As smaller resorts began shuttering, the remaining ones fought for their lives. Starting in the 1970s, a few resorts began offering treyf (nonkosher) dishes. The Laurels, once the largest hotel in Sullivan County, became the first kosher hotel to advertise lobster on the menu, says historian John Conway. Chait’s in Kerhonkson, long known as an “arty” place for counterculture people, added ham to its menu, an act of defiance in line with their iconoclastic reputation. Others quietly made the transition to relaxing dietary laws, signaling the change in advertising by offering “kosher style” fare.

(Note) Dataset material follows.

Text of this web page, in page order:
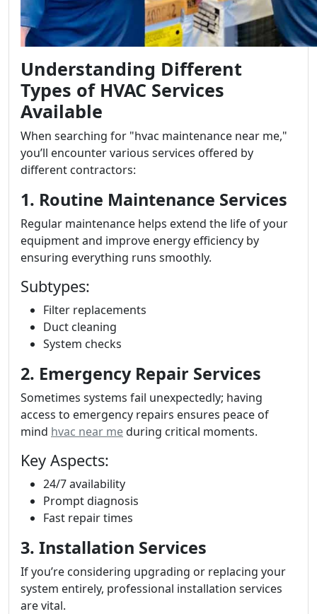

“It’s when things get desperate that you change,” says Irwin Richman. “You’re not going to change a winning formula.” But for the most part, says Phil Brown, resorts stuck to kosher food, “because it was a badge of tradition, not even a badge of religion.”

Another challenge to Borscht Belt resorts was the rising trend in American dieting. During the 1970s, as Stefan Kanfer observes in his 1989 sociocultural history A Summer World, “underweight was in, and the famous Catskill menus came to be regarded as unhealthy.” The stratagem could only slow the inevitable dissolution of the Borscht Belt. By the late 1980s, smaller resorts were purchased by Lubavitch and Satmar Hasidic sects for private use. Others became ashrams and yoga retreats, drug rehabilitation retreats.

While Jewish resort food never made an appreciable impact on mainstream American cuisine, Irwin Richman cites its visible legacy in Carnival Cruise Lines, founded by Israeli Jews. Their method of serving expansive meals is clearly modeled on the old Catskill hotels. “It’s a floating Concord.”

Back to the Future

Passover services are beginning at Kutsher’s. But the more frail guests have bypassed the synagogue area and linger outside the dining room, which has just finished an early Seder for children.

Bruce Aymes, who has been Kutsher’s maître d’, for 30 years, greets the early arrivals and invites them to find their designated tables, all reserved for the expected crowd of 600. The easy part of waiting on veteran guests, he says, is being able to anticipate their culinary needs, for their idiosyncrasies and tastes do not change.

Yet this volatile demographic—elderly guests whose numbers are dwindling every year—will not keep Kutsher’s operating forever. How long will the last Jewish resort keep its doors open? Aymes acknowledges that a younger generation of Jewish tourists is looking beyond the Catskills for their idea of a good time.

Mickey Montal, working with business partner Yossi Zablocki, demonstrates a fierce optimism; he pledges to keep Kutsher’s alive as long as he can. He likens the enterprise to Kellerman’s Resort, the raucous Borscht Belt hotel in the 1987 film Dirty Dancing.

But Montal is a realist. He has seen this region evolve from a landscape of sold-out hotels, buzzing every summer with activity, to its current state, where Kutsher’s is the last place standing. Montal refers to the film’s final scene. Summer is ending and there is ample evidence that Kellerman’s may fall victim to changing times. “The kids today, they want to go to Europe, they want five cities in one day,” he says. “Nobody’s going to come back here to learn how to dance or to spend a summer just at the lake.”

He explains his guiding philosophy toward his oddly endearing retro-Jewish theme park. Last year he received a phone call from an accomplished Manhattan restaurateur. The man was considering a stay at Kutsher’s. Montal warned him of unreasonable expectations, “If you’re looking for the Ritz or the Hilton, this place is not for you. If you’re looking for nostalgia, you’ll have the time of your life.” Montal allows himself some wishful thinking. “Maybe the next generation will want to come back.” For now, Montal will cater to the people who share his love of a bygone era, which he works mightily to keep alive. “The main thing is give them what they want, and a little more. That’s the trick.“ And giving them food from the past is key to its success.